TASK INSTRUCTIONS
Copy nothing but the text: reproduce each line of the listing exactly and leave the pictures out.

————

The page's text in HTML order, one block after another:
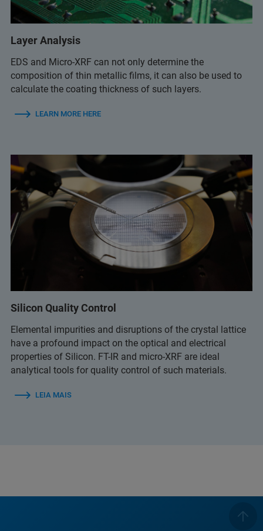
Layer Analysis
EDS and Micro-XRF can not only determine the
composition of thin metallic films, it can also be used to
calculate the coating thickness of such layers.
LEARN MORE HERE
Silicon Quality Control
Elemental impurities and disruptions of the crystal lattice
have a profound impact on the optical and electrical
properties of Silicon. FT-IR and micro-XRF are ideal
analytical tools for quality control of such materials.
LEIA MAIS
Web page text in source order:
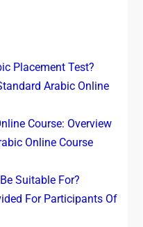
Placement Test?
Arabic Online
Course: Overview
Online Course
Suitable For?
For Participants Of
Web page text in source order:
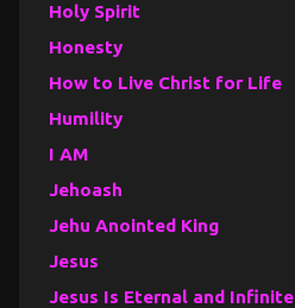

————

RESULT FOR THIS EXERCISE
The page's text in HTML order, one block after another:
Layer Analysis
EDS and Micro-XRF can not only determine the
composition of thin metallic films, it can also be used to
calculate the coating thickness of such layers.
LEARN MORE HERE
Silicon Quality Control
Elemental impurities and disruptions of the crystal lattice
have a profound impact on the optical and electrical
properties of Silicon. FT-IR and micro-XRF are ideal
analytical tools for quality control of such materials.
LEIA MAIS
Web page text in source order:
Placement Test?
Arabic Online
Course: Overview
Online Course
Suitable For?
For Participants Of
Web page text in source order:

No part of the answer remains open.